Demystification of the significance of p in statistical tests

Sánchez Turcios, Reinaldo Alberto

Servicios Personalizados

Revista

Articulo

Indicadores

Citado por SciELO
Accesos

Links relacionados

Similares en SciELO

Otros
Otros

Permalink

Revista mexicana de cardiología

versión impresa ISSN 0188-2198

Rev. Mex. Cardiol vol.26 no.1 México ene./mar. 2015

Comunicado breve

Demystification of the significance of p in statistical tests

Desmitificación de la significancia de p en las pruebas estadísticas

Reinaldo Alberto Sánchez Turcios*

* MD Endocrinology, MSc Pharmacology. Hospital General Milpa Alta. Mexico City, Mexico.

Address for correspondence:
Reinaldo Alberto Sánchez Turcios
Tepic Núm. 113-610,
Col. Roma Sur, 06760, México, Distrito Federal.
Tel. 015552648061,
Cel. 0445543508824,
E-mail: rturcios@live.com.mx

ABSTRACT

All statistical tests have a p value that is significant when < 0.050. This value was arbitrarily determined by RA Fisher and accepted consensually over time. Since its genesis, this value has been questioned, and nowadays it is under the careful eye of many statisticians. This issue has led to a debate among the scientific community: obtaining p significance was considered as a guarantee that the research project would be an appropriate contrast between the hypothesis and the acceptance, or rejection, of it. The purpose of this paper is to construct a discussion about p significance.

Key words: Statistic test, p value, p significance.

RESUMEN

Todas la pruebas estadísticas tienen un valor de p significativo a partir de < de 0.050, el cual fue arbitrariamente determinado por RA Fisher y aceptado por consenso a través del tiempo. Desde su génesis, este valor ha sido cuestionado y actualmente está bajo la mirada escrupulosa de muchos estadígrafos, por lo que se establece un debate en la comunidad científica donde clásicamente se consideraba obtener la significancia de p un sello de garantía, que el proyecto de investigación era capaz de aceptar o rechazar la hipótesis. El objetivo de este artículo es discutir los cuestionamientos de la significancia de p.

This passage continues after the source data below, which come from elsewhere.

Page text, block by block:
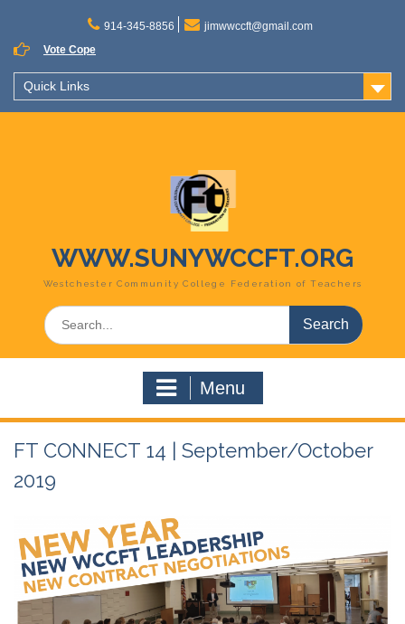
content
914-345-8856
jimwwccft@gmail.com
Vote Cope
Quick Links
WWW.SUNYWCCFT.ORG
Westchester Community College Federation of Teachers
Search
for:
Menu
FT CONNECT 14 | September/October
2019
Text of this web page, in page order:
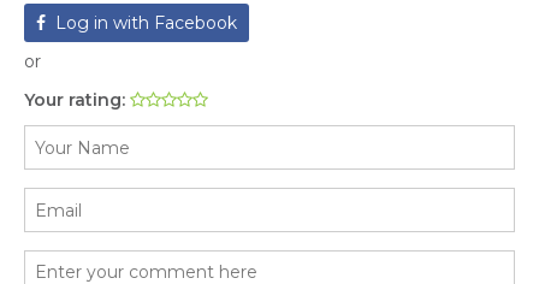
Log in with Facebook
or
Your rating:
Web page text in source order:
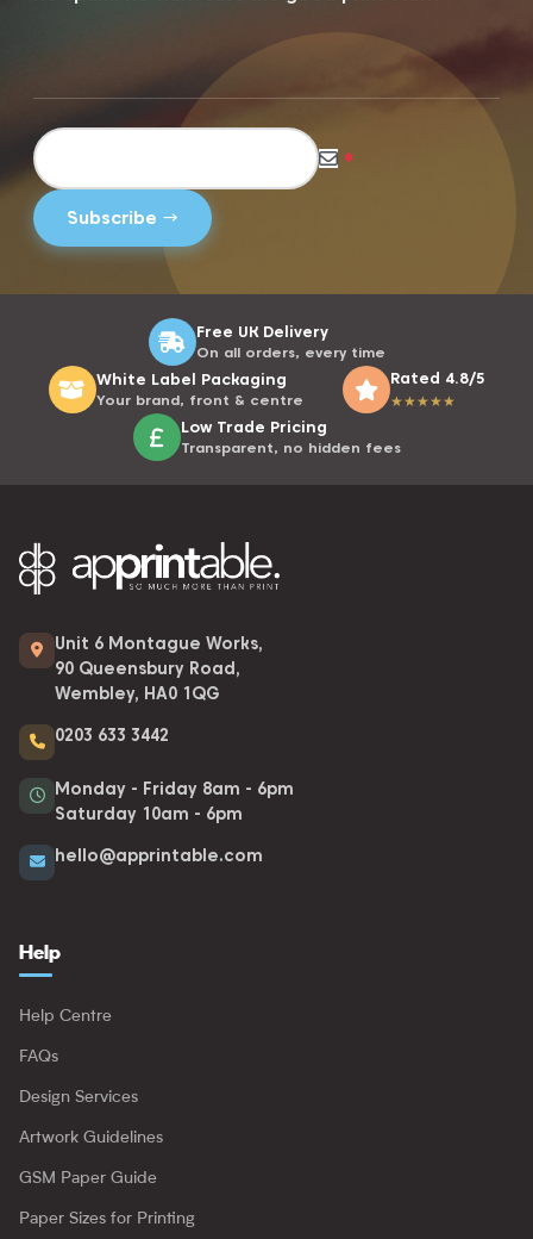
*
Free UK Delivery
On all orders, every time
White Label Packaging
Your brand, front & centre
Rated 4.8/5
★★★★★
Low Trade Pricing
Transparent, no hidden fees
Unit 6 Montague Works,
90 Queensbury Road,
Wembley, HA0 1QG
0203 633 3442
Monday - Friday 8am - 6pm
Saturday 10am - 6pm
hello@apprintable.com
Help
Help Centre
FAQs
Design Services
Artwork Guidelines
GSM Paper Guide
Paper Sizes for Printing
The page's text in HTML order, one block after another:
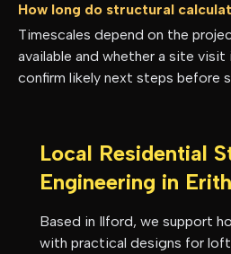
How long do structural
Timescales depend on the
available and whether a site visit
confirm likely next steps before
Local Residential
Engineering in Erith
Based in Ilford, we support
with practical designs for
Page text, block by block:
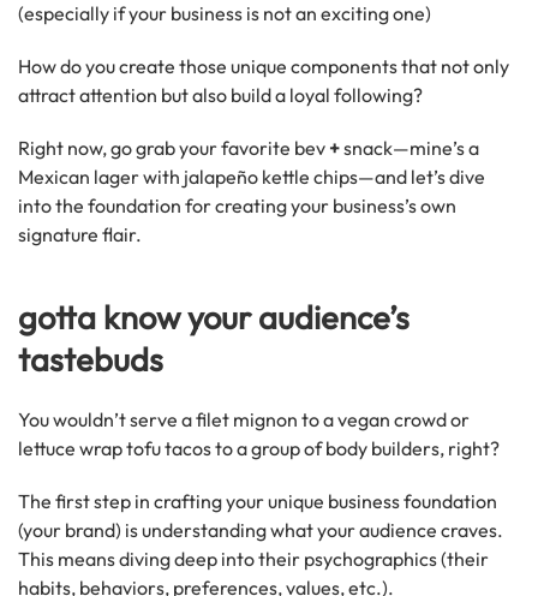
(especially if your business is not an exciting one)
How do you create those unique components that not only
attract attention but also build a loyal following?
Right now, go grab your favorite bev +snack—mine’s a
Mexican lager with jalapeño kettle chips—and let’s dive
into the foundation for creating your business’s own
signature flair.
gotta know your audience’s
tastebuds
You wouldn’t serve a filet mignon to a vegan crowd or
lettuce wrap tofu tacos to a group of body builders, right?
The first step in crafting your unique business foundation
(your brand) is understanding what your audience craves.
This means diving deep into their psychographics (their
habits, behaviors, preferences, values, etc.).
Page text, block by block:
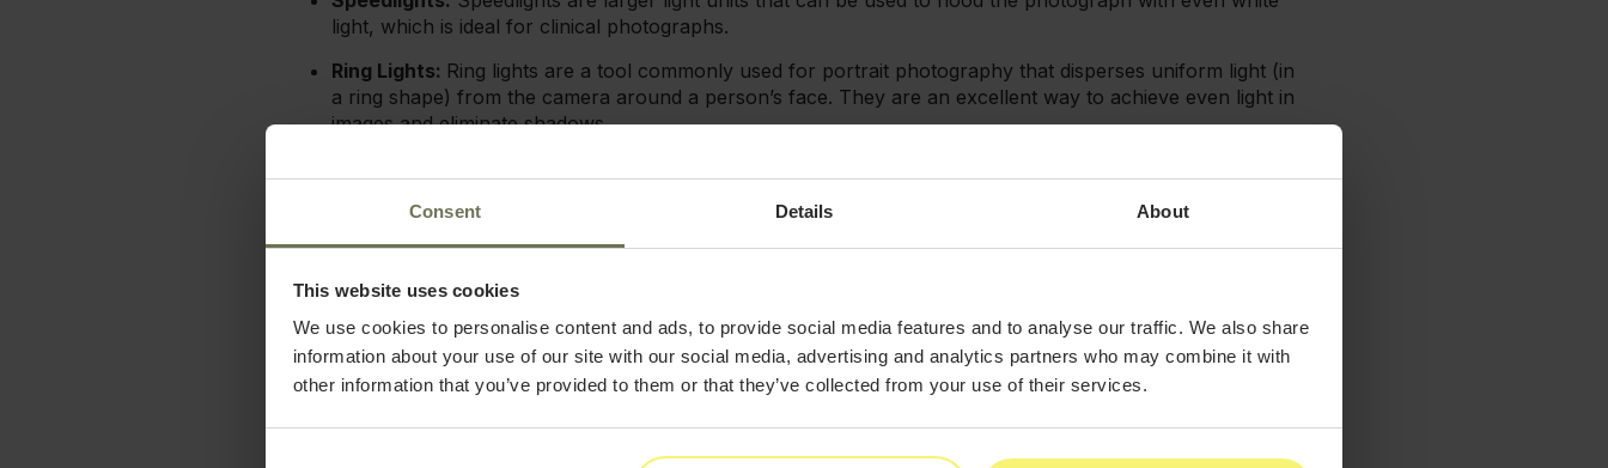
Consent Details About
This website uses cookies
We use cookies to personalise content and ads, to provide social media features and to analyse our traffic. We also share
information about your use of our site with our social media, advertising and analytics partners who may combine it with
other information that you’ve provided to them or that they’ve collected from your use of their services.
light, which is ideal for clinical photographs.
Ring Lights: Ring lights are a tool commonly used for portrait photography that disperses uniform light (in
a ring shape) from the camera around a person’s face. They are an excellent way to achieve even light in
images and eliminate shadows.
These added benefits can take your photography to the next level and make a huge difference in the quality
Natural light makes for better lighting in photos than artificial light does. If you have a room with good natural
light, use it! If not, make sure you're using photographic lighting equipment when taking your pictures to
further enhance the quality of your photos.
2. Staying Consistent Is Key
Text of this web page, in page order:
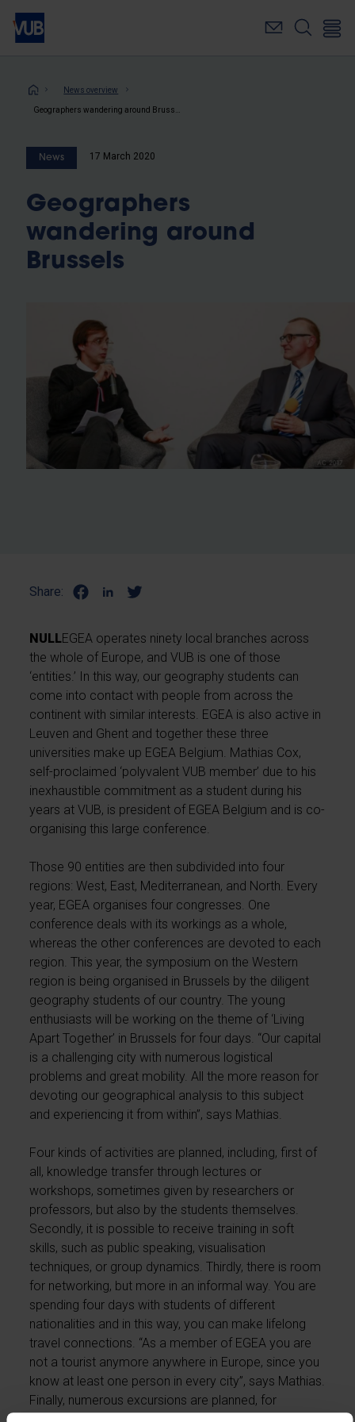
Skip
main
Breadcrumb
News overview
News 17 March 2020
Geographers
wandering around
Brussels
Share:
NULLEGEA operates ninety local branches across
the whole of Europe, and VUB is one of those
‘entities.’ In this way, our geography students can
come into contact with people from across the
continent with similar interests. EGEA is also active in
Leuven and Ghent and together these three
universities make up EGEA Belgium. Mathias Cox,
self-proclaimed ‘polyvalent VUB member’ due to his
inexhaustible commitment as a student during his
years at VUB, is president of EGEA Belgium and is co-
organising this large conference.
Those 90 entities are then subdivided into four
regions: West, East, Mediterranean, and North. Every
year, EGEA organises four congresses. One
conference deals with its workings as a whole,
whereas the other conferences are devoted to each
region. This year, the symposium on the Western
region is being organised in Brussels by the diligent
geography students of our country. The young
enthusiasts will be working on the theme of ‘Living
Apart Together’ in Brussels for four days. “Our capital
is a challenging city with numerous logistical
problems and great mobility. All the more reason for
devoting our geographical analysis to this subject
and experiencing it from within”, says Mathias.
Four kinds of activities are planned, including, first of
all, knowledge transfer through lectures or
workshops, sometimes given by researchers or
professors, but also by the students themselves.
Secondly, it is possible to receive training in soft
skills, such as public speaking, visualisation
techniques, or group dynamics. Thirdly, there is room
for networking, but more in an informal way. You are
spending four days with students of different
nationalities and in this way, you can make lifelong
travel connections. “As a member of EGEA you are
not a tourist anymore anywhere in Europe, since you
know at least one person in every city”, says Mathias.
Finally, numerous excursions are planned, for

Palabras clave: Pruebas estadísticas, valor de p, significancia de p.

INTRODUCTION

It was RA Fisher, a British statistician and geneticist, who first proposed p significance formally in 1925 (which was arbitrarily determined and consensually accepted over time), it was published in Statistical Methods for Research Workers¹. This p significance was not founded on scientific basis, but on the assumption that p was < 0.050.² The significance of p received strong criticism from Jerzy Neyman, a Polish Mathematician, since its inception and from the British statistician Egon Person³ in our time. Sthepen Ziliak,³ an economist with scientific thought, criticizes the statistic tests used in research which frequently are inadequately used. However, there are defenders of "p significance".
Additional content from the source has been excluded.